A Soulful Whimsy: Outfest Los Angeles Short Collection Epitomizes The Strength of Chosen Family and Unconditional Love
Outfest’s 2023 Los Angeles LGBTQ+ Film Festival screened ‘Soulful Whimsy: Shorts,’ a mix of narrative and documentary shorts that embody the blessings of acceptance, affirmation, and found and chosen families.
By Kayla Thompson
August, 9, 2023

Two Black women hold each other slow dancing in their living room. A still from Wonders, courtesy of the filmmakers.
Outfest’s 2023 Los Angeles LGBTQ+ Film Festival ‘Soulful Whimsy’ short film collection offered glimpses into the varied experiences people across the LGBTQ+ community have. While watching, I was struck by the way each of the eight films is infused with equal parts humor, solemnity, heartbreak, and triumph, and are at times bittersweet. Perhaps most importantly, the category showcases films that specifically feature LGBTQ+ people of color.

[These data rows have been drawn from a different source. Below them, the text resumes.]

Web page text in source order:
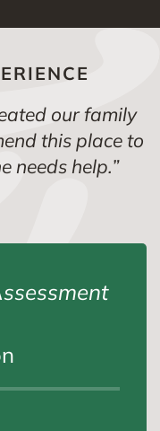
our family
this place to
needs help.”
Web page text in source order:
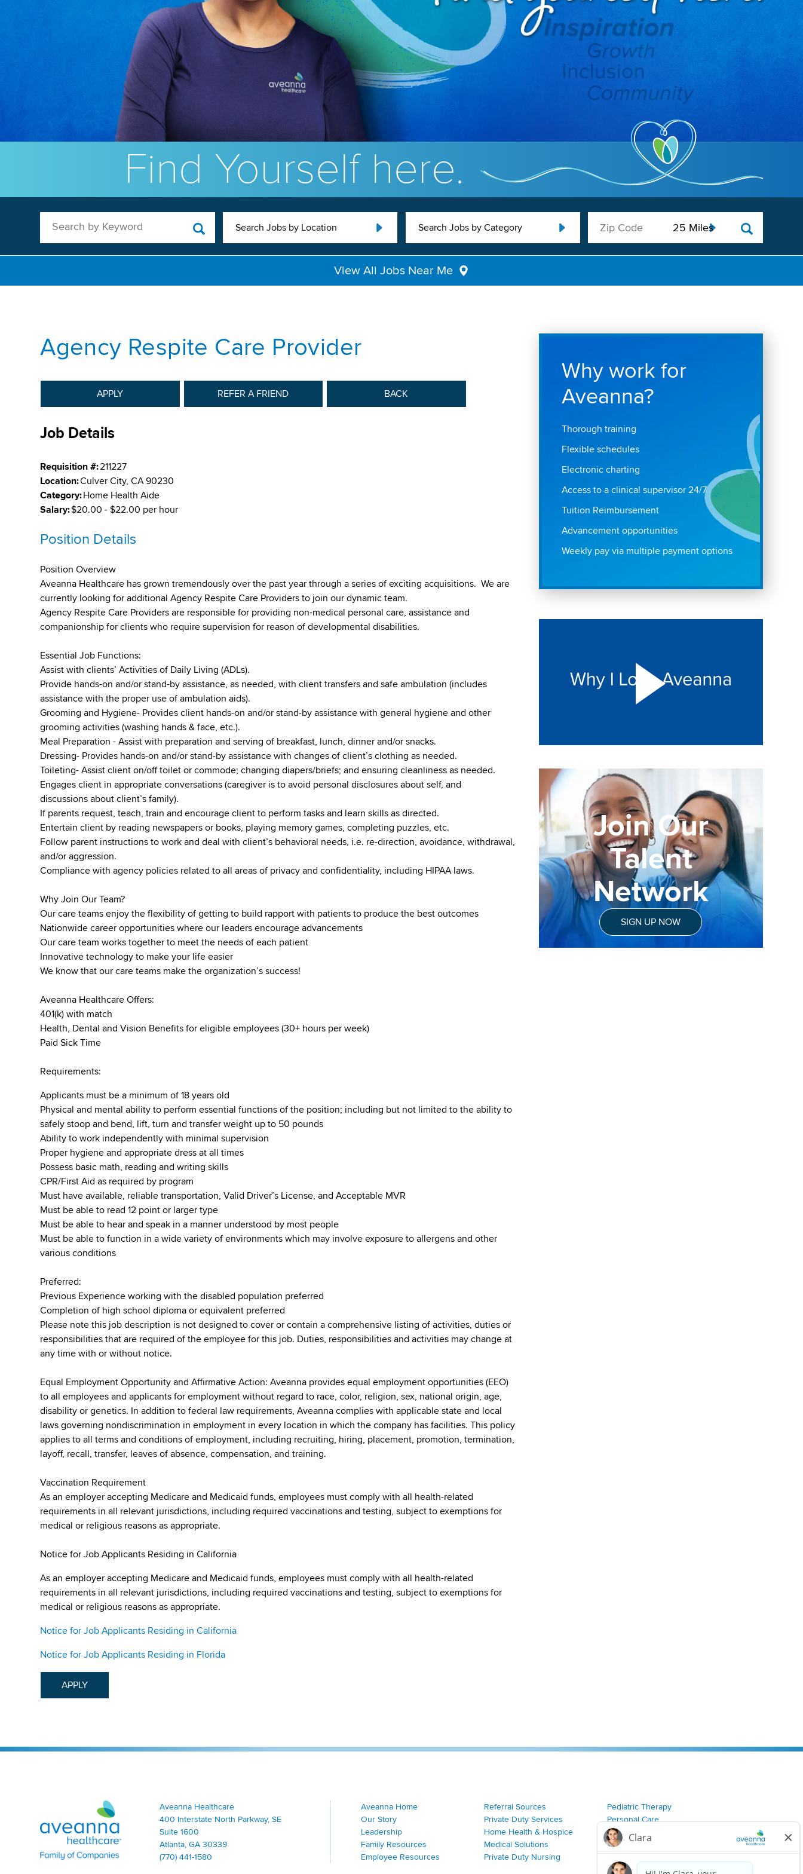
Find Yourself here.
Search by Keyword Search Jobs by Location Search Jobs by Category
View All Jobs Near Me
Agency Respite Care Provider
APPLY REFER A FRIEND BACK
Job Details
Requisition #:211227
Location:Culver City, CA 90230
Category:Home Health Aide
Salary:$20.00 - $22.00 per hour
Position Details
Position Overview
Aveanna Healthcare has grown tremendously over the past year through a series of exciting acquisitions. We are
currently looking for additional Agency Respite Care Providers to join our dynamic team.
Agency Respite Care Providers are responsible for providing non-medical personal care, assistance and
companionship for clients who require supervision for reason of developmental disabilities.
Essential Job Functions:
Assist with clients’ Activities of Daily Living (ADLs).
Provide hands-on and/or stand-by assistance, as needed, with client transfers and safe ambulation (includes
assistance with the proper use of ambulation aids).
Grooming and Hygiene- Provides client hands-on and/or stand-by assistance with general hygiene and other
grooming activities (washing hands & face, etc.).
Meal Preparation - Assist with preparation and serving of breakfast, lunch, dinner and/or snacks.
Dressing- Provides hands-on and/or stand-by assistance with changes of client’s clothing as needed.
Toileting- Assist client on/off toilet or commode; changing diapers/briefs; and ensuring cleanliness as needed.
Engages client in appropriate conversations (caregiver is to avoid personal disclosures about self, and
discussions about client’s family).
If parents request, teach, train and encourage client to perform tasks and learn skills as directed.
Entertain client by reading newspapers or books, playing memory games, completing puzzles, etc.
Follow parent instructions to work and deal with client’s behavioral needs, i.e. re-direction, avoidance, withdrawal,
and/or aggression.
Compliance with agency policies related to all areas of privacy and confidentiality, including HIPAA laws.
Why Join Our Team?
Our care teams enjoy the flexibility of getting to build rapport with patients to produce the best outcomes
Nationwide career opportunities where our leaders encourage advancements
Our care team works together to meet the needs of each patient
Innovative technology to make your life easier
We know that our care teams make the organization’s success!
Aveanna Healthcare Offers:
401(k) with match
Health, Dental and Vision Benefits for eligible employees (30+ hours per week)
Paid Sick Time
Requirements:
Applicants must be a minimum of 18 years old
Physical and mental ability to perform essential functions of the position; including but not limited to the ability to
safely stoop and bend, lift, turn and transfer weight up to 50 pounds
Ability to work independently with minimal supervision
Proper hygiene and appropriate dress at all times
Possess basic math, reading and writing skills
CPR/First Aid as required by program
Must have available, reliable transportation, Valid Driver’s License, and Acceptable MVR
Must be able to read 12 point or larger type
Must be able to hear and speak in a manner understood by most people
Must be able to function in a wide variety of environments which may involve exposure to allergens and other
various conditions
Preferred:
Previous Experience working with the disabled population preferred
Completion of high school diploma or equivalent preferred
Please note this job description is not designed to cover or contain a comprehensive listing of activities, duties or
responsibilities that are required of the employee for this job. Duties, responsibilities and activities may change at
any time with or without notice.
Equal Employment Opportunity and Affirmative Action: Aveanna provides equal employment opportunities (EEO)
to all employees and applicants for employment without regard to race, color, religion, sex, national origin, age,
disability or genetics. In addition to federal law requirements, Aveanna complies with applicable state and local
laws governing nondiscrimination in employment in every location in which the company has facilities. This policy
applies to all terms and conditions of employment, including recruiting, hiring, placement, promotion, termination,
layoff, recall, transfer, leaves of absence, compensation, and training.
Vaccination Requirement
As an employer accepting Medicare and Medicaid funds, employees must comply with all health-related
requirements in all relevant jurisdictions, including required vaccinations and testing, subject to exemptions for
medical or religious reasons as appropriate.
Notice for Job Applicants Residing in California
As an employer accepting Medicare and Medicaid funds, employees must comply with all health-related
requirements in all relevant jurisdictions, including required vaccinations and testing, subject to exemptions for
medical or religious reasons as appropriate.
Notice for Job Applicants Residing in California
Notice for Job Applicants Residing in Florida
APPLY
Why work for
Aveanna?
Thorough training
Flexible schedules
Electronic charting
Access to a clinical supervisor 24/7
Tuition Reimbursement
Advancement opportunities
Weekly pay via multiple payment options
Join Our
Talent
Network
SIGN UP NOW
Aveanna Healthcare | Family of Companies
Aveanna Healthcare
400 Interstate North Parkway, SE
Suite 1600
Atlanta, GA 30339
(770) 441-1580
Aveanna Home
Our Story
Leadership
Family Resources
Employee Resources
Referral Sources
Private Duty Services
Home Health & Hospice
Medical Solutions
Private Duty Nursing
Pediatric Therapy
Personal Care
Join Our Team

The collection, programmed by Outfest Fusion Storytelling Artist-in-Residence Dalila Ali Rajah, included the films Beth Warrian’s Adore, Twiggy Pucci Garcon’s MnM, Stacy Jill Calvert and Jaclyn Chessen’s Her Curve, Maite Bonilla’s I Am Poem, Anne Brasher’s Hex the Patriarchy, Nicolas Keller Sarmiento’s El Dance-Off, Miranda Haymon’s Sis, and Huriyyah Muhammad’s Wonders. Bound together by themes of connection and communion, the films impart heartwarming messages surrounding the strength and resiliency of the LGBTQ+ community.
Muhammad’s Wonders centers the relationship of two Black women and their love through tender moments of care and slow dancing in their living room. While showcasing their love the film simultaneously demonstrates the economic instability and inequity that many Black LGBTQ+ individuals and couples experience, as the couple faces an impending eviction.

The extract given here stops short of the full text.